Kemudian Abdul juga menyebut, sampai saat ini masyarakat sekitar belum mendapatkan informasi apapun dari pihak Dinas Lingkungan Hidup (DLH) terkait kondisi udara di wilayahnya.
Meskipun pihak DLH menyebut telah melakukan uji lab, dan menyatakan bahwa polusi udara di lokasi tersebut masih berada di posisi ambang batas aman.
Namun pihaknya meminta agar hasil uji lab tersebut bisa disosialisasikan kepada masyarakat.
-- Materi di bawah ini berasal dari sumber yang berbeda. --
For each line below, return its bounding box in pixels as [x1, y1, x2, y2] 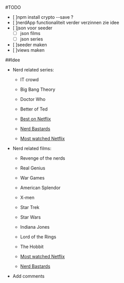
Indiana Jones [20, 224, 50, 230]
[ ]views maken [12, 47, 45, 53]
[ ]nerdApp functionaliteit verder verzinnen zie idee [12, 20, 119, 25]
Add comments [12, 273, 45, 279]
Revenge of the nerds [20, 155, 65, 161]
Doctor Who [20, 96, 46, 102]
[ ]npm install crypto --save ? [12, 14, 73, 20]
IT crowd [20, 77, 39, 83]
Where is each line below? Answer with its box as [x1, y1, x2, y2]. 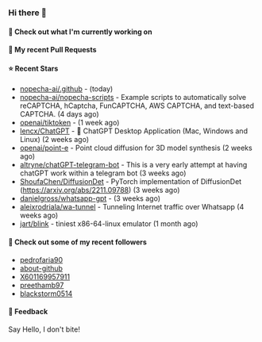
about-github [19, 263, 64, 273]
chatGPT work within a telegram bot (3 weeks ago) [19, 168, 187, 178]
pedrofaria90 [19, 255, 64, 264]
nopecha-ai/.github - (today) [19, 84, 114, 94]
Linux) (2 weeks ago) [19, 135, 90, 144]
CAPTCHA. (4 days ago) [19, 110, 99, 119]
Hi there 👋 [8, 7, 48, 18]
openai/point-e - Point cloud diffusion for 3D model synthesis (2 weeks [19, 143, 252, 153]
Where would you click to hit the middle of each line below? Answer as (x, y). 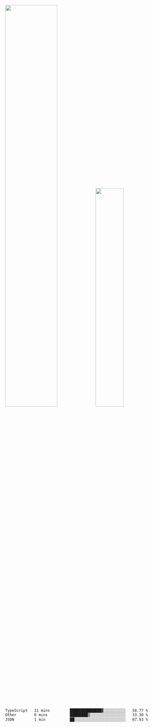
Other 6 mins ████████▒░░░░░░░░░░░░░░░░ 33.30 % (77, 715)
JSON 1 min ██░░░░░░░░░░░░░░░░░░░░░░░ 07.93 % (77, 720)
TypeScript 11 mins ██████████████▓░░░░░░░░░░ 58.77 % (77, 711)
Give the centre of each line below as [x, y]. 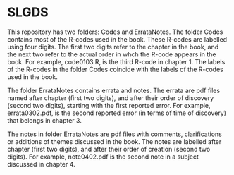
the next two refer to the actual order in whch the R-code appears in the [112, 54]
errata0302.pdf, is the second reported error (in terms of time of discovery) [117, 113]
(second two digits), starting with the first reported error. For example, [109, 105]
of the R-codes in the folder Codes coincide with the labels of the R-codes [115, 69]
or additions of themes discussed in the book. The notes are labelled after [115, 141]
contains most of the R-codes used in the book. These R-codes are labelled [117, 39]
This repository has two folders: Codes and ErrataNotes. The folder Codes [115, 32]
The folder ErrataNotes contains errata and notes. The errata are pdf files [114, 90]
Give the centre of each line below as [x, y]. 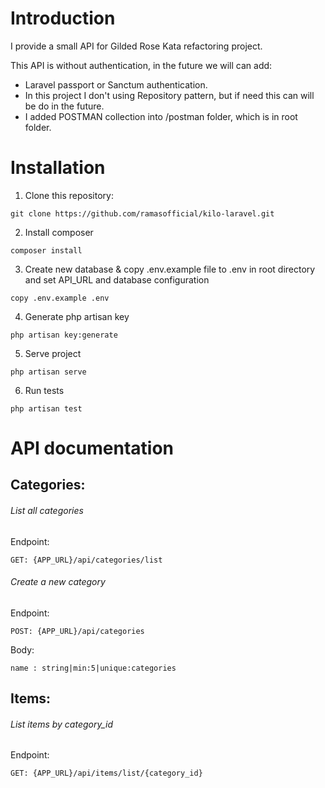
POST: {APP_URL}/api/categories [77, 631]
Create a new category [58, 582]
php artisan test [46, 408]
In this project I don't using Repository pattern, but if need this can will [169, 95]
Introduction [63, 18]
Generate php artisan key [77, 316]
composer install [46, 250]
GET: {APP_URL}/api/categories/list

Baca juga: Keluhkan Polusi Stockpile Batu Bara, Warga Karang Tengah Ngadu ke DPRD Cilegon
"Masyarakat harus tahu apakah ini diambang batas masih di bawah atau melampaui atas, biar masyarakat enggak khawatir, artinya tidak harus memohon pun masyarakat harus tahu hasil uji lab nya," ungkapnya.
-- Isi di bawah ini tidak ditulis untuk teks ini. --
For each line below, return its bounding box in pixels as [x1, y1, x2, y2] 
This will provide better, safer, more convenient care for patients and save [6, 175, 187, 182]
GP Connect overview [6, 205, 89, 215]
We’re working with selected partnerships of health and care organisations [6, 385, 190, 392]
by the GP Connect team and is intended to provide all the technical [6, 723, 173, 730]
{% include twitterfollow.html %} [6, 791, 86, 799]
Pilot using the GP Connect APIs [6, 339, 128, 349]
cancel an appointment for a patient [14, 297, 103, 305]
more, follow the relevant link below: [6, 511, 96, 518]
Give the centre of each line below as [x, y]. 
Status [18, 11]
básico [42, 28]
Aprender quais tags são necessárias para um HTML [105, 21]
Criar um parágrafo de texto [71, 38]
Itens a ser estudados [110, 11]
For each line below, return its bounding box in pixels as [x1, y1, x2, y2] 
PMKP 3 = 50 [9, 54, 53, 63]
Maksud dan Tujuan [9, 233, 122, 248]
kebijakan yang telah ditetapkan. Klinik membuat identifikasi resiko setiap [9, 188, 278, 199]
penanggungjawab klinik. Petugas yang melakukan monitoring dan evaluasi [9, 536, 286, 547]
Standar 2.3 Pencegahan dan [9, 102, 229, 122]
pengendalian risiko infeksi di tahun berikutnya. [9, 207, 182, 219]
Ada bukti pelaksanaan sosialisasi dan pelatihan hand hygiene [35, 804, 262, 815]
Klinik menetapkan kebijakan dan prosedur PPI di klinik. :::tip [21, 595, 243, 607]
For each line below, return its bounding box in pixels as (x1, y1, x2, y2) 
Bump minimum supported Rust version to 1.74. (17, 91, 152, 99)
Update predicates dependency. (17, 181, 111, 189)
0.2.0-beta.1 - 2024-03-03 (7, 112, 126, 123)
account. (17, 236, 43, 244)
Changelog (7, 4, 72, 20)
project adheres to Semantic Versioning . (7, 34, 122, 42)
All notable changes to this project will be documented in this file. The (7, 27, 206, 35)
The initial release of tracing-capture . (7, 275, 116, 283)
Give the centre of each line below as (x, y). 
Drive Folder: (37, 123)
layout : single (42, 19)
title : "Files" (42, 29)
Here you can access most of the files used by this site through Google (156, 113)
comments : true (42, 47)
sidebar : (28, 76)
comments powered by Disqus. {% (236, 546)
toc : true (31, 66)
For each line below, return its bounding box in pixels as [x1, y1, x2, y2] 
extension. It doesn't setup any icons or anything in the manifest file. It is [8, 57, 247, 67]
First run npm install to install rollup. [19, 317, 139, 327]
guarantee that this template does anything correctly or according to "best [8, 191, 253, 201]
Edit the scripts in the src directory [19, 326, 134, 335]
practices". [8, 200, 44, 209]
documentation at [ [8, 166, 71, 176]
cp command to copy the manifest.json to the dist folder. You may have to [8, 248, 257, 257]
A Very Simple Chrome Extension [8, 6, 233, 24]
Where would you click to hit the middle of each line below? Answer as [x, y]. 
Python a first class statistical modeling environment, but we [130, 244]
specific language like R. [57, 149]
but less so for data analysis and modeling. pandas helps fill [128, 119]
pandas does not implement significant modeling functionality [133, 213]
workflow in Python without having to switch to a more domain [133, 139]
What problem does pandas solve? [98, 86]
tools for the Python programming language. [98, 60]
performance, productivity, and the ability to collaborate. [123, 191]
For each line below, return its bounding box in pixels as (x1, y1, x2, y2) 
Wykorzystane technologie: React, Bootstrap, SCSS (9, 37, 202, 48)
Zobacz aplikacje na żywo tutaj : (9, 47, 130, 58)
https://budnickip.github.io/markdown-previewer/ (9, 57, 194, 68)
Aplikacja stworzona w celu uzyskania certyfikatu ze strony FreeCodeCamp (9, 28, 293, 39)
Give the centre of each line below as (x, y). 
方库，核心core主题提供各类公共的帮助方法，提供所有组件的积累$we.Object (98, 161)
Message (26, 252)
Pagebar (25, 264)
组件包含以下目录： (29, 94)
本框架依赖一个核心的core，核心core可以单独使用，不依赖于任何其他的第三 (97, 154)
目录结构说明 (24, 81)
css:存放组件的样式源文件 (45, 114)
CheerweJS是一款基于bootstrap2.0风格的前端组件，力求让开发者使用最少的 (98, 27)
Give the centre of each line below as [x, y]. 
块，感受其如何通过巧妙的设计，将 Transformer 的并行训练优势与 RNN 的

Sementara itu, Wakil Ketua Komisi IV DPRD Cilegon, Aflahul Aziz mengatakan dalam rapat dengar pendapat ini, pihaknya telah memfasilitasi semua pihak baik dari masyarakat, industri termasuk OPD terkait persoalan tersebut.
"Intinya kami dari komisi IV dan DPRD Kota Cilegon akan selalu memperjuangkan apa yang menjadi persoalan yang paling dasar terhadap masyarakat sekitar," ungkapnya.
Dalam rapat tersebut, DPRD meminta kepada industri untuk memberikan solusi yang kongkrit.
Selain itu, pihak DPRD juga akan mendorong PT. Krakatau Sarana Infrastruktur (KSI) untuk bisa menyediakan buffer zone.
"Mudah-mudahan bisa dibicarakan oleh jajaran direksi di KSI, karena menyangkut tata ruang industri yang ada di Kecamatan Ciwandan dan Kota Cilegon," tandasnya.